Re: How good recommendations and precision works

Posted by Sean Owen <sr...@gmail.com>.

Evaluating precision @ 1 is evaluating the 1st recommendation, whether it's
a good recommendation. It's like asking for the data point that a
classifier would classify as most probably in a certain class. That's not
the same as what a classifier is built to do, which is to decide whether
any given item is in a class or not. Those are obviously quite related
questions though.

On Thu, Aug 9, 2012 at 9:20 PM, ziad kamel <zi...@gmail.com> wrote:

> Thanks again.
>
> A quick question , in recommendation , if we measure precision @ 1 ,
> how is that different from measuring precision in a classifier ?  Does
> that mean a recommender becomes a classifier at this case ?
>
>
>
>
> On Thu, Aug 9, 2012 at 12:18 PM, Sean Owen <sr...@gmail.com> wrote:
> > Yes, this is a definite weakness of the precision test as applied to
> > recommenders. It is somewhat flawed; it is easy to apply and has some
> use.
> >
> > Any item the user has interacted with is significant. The less-preferred
> 84
> > still probably predict the most-preferred 16 to some extent. But you
> make a
> > good point, the bottom of the list is of a different nature than the top,
> > and that bias does harm the recommendations, making the test result less
> > useful.
> >
> > This is not a big issue though if the precision@ number is quite small
> > compared to the user pref list size.
> >
> > There's a stronger problem, that the user's pref list is not complete. A
> > recommendation that's not in the list already may still be a good
> > recommendation, in the abstract. But a precision test would count it as
> > "wrong".
> >
> > nDCG is slightly better than precision but still has this fundamental
> > problem.
> >
> > The "real" test is to make recommendations and then put them in front of
> > users somehow and see how many are clicked or acted on. That's the best
> > test but fairly impractical in most cases.
> >
> > On Thu, Aug 9, 2012 at 5:54 PM, ziad kamel <zi...@gmail.com>
> wrote:
> >
> >> I see, but we are removing the good recommendations and we are
> >> assuming that the less preferred items by a user can predict his best
> >> preferred. For example, a user that has 100 books , and preferred 16
> >> of them only while the rest are books he have read. By removing the 16
> >> we are left with 84 books that it seems won't be able to predict the
> >> right set of 16 ?
> >>
> >> What are the recommended approaches to evaluate the results ? I assume
> >> IR approach is one of them.
> >>
> >> Highly appreciating your help Sean .
> >>
> >> On Thu, Aug 9, 2012 at 11:45 AM, Sean Owen <sr...@gmail.com> wrote:
> >> > Yes, or else those items would not be eligible for recommendation.
> And it
> >> > would be like giving students the answers to a test before the test.
> >> >
> >> > On Thu, Aug 9, 2012 at 5:41 PM, ziad kamel <zi...@gmail.com>
> >> wrote:
> >> >
> >> >> A related question please.
> >> >>
> >> >> Do Mahout remove the 16% good items before recommending and use the
> >> >> 84% to predict the 16% ?
> >> >>
> >> >>
> >>
>

Re: How good recommendations and precision works

Posted by ziad kamel <zi...@gmail.com>.

Thanks again.

A quick question , in recommendation , if we measure precision @ 1 ,
how is that different from measuring precision in a classifier ?  Does
that mean a recommender becomes a classifier at this case ?

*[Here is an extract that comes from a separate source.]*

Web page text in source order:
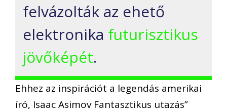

On Thu, Aug 9, 2012 at 12:18 PM, Sean Owen <sr...@gmail.com> wrote:
> Yes, this is a definite weakness of the precision test as applied to
> recommenders. It is somewhat flawed; it is easy to apply and has some use.
>
> Any item the user has interacted with is significant. The less-preferred 84
> still probably predict the most-preferred 16 to some extent. But you make a
> good point, the bottom of the list is of a different nature than the top,
> and that bias does harm the recommendations, making the test result less
> useful.
>
> This is not a big issue though if the precision@ number is quite small
> compared to the user pref list size.
>
> There's a stronger problem, that the user's pref list is not complete. A
> recommendation that's not in the list already may still be a good
> recommendation, in the abstract. But a precision test would count it as
> "wrong".
>
> nDCG is slightly better than precision but still has this fundamental
> problem.
>
> The "real" test is to make recommendations and then put them in front of
> users somehow and see how many are clicked or acted on. That's the best
> test but fairly impractical in most cases.
>
> On Thu, Aug 9, 2012 at 5:54 PM, ziad kamel <zi...@gmail.com> wrote:
>
>> I see, but we are removing the good recommendations and we are
>> assuming that the less preferred items by a user can predict his best
>> preferred. For example, a user that has 100 books , and preferred 16
>> of them only while the rest are books he have read. By removing the 16
>> we are left with 84 books that it seems won't be able to predict the
>> right set of 16 ?
>>
>> What are the recommended approaches to evaluate the results ? I assume
>> IR approach is one of them.
>>
>> Highly appreciating your help Sean .
>>
>> On Thu, Aug 9, 2012 at 11:45 AM, Sean Owen <sr...@gmail.com> wrote:
>> > Yes, or else those items would not be eligible for recommendation. And it
>> > would be like giving students the answers to a test before the test.
>> >
>> > On Thu, Aug 9, 2012 at 5:41 PM, ziad kamel <zi...@gmail.com>
>> wrote:
>> >
>> >> A related question please.
>> >>
>> >> Do Mahout remove the 16% good items before recommending and use the
>> >> 84% to predict the 16% ?
>> >>
>> >>
>>

Re: How good recommendations and precision works

Posted by Sean Owen <sr...@gmail.com>.

Yes, this is a definite weakness of the precision test as applied to
recommenders. It is somewhat flawed; it is easy to apply and has some use.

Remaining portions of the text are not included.